Green lights work but you still have to play the wind. Now I don't know if all green lights are equal. Also on full moons they seen to spook more but I'm on the ground stalking instead of being in a blind or up in a tree. At the end of this video you see them take off. They got down wind of me. The boar may a mistake of stopping.


----------



## Samoset (Feb 5, 2016)

dm/wolfskin said:


> Green lights work but you still have to play the wind. Now I don't know if all green lights are equal. Also on full moons they seen to spook more but I'm on the ground stalking instead of being in a blind or up in a tree. At the end of this video you see them take off. They got down wind of me. The boar may a mistake of stopping.



^nice^


----------



## bfriendly (Feb 6, 2016)

flynlow said:


> Green light works fine.

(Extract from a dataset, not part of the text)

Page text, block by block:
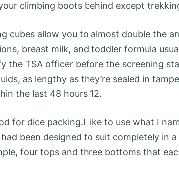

So does red. Heck, even white lights work as long as it's not real bright and you don't shine direct light on them...keep the main beam of light high or low so you can still see them. You can also hang those cheap solar powered sidewalk type lights near your feeder. They work really good and give off just enough light to see them.
> As for when to shoot...depends on if they are skiddish. You will know based on the situation. I have seen them come in slow and cautious and you take the shot when you get it or I have seen them come in like a marching band with no care and then you pick out which one you want to start with.
> I would leave the bait where it is. They will get used to it there and come back. Good luck.



X3 this^^^^^^^ No Maintenance once you get them hung. and they should work perfect. If you want to colo them, just get some colored plastic and wrap them....Cant wait to see you get on some


----------



## thumper523 (Feb 8, 2016)

*Green Light*

I put this one up, It's a $18 Lowe's motion sensor with (3) AA batteries. I put a green cover over lens and it works great. My hogs come in around 7:30 and never had one spooked. Just put it high enough where it doesn't directly shine on them but lights the area up. I also put a blind SE of feeder about 30 yards away.


----------



## bgdeer (Feb 10, 2016)

Just build this and forget about the light and spooking the hogs.
http://nightvisionforumuk.com/viewtopic.php?f=29&t=13683&p=119804#p119804
I used it this pass weekend and killed 4 hogs from 20lbs-210lbs and they never even knew I was there.


----------



## armystrong20 (Mar 22, 2016)

i shot a 302lb boar 20 yards from me with the green light about 4 weeks ago got some more we are after the green light works real well never knew we was there


----------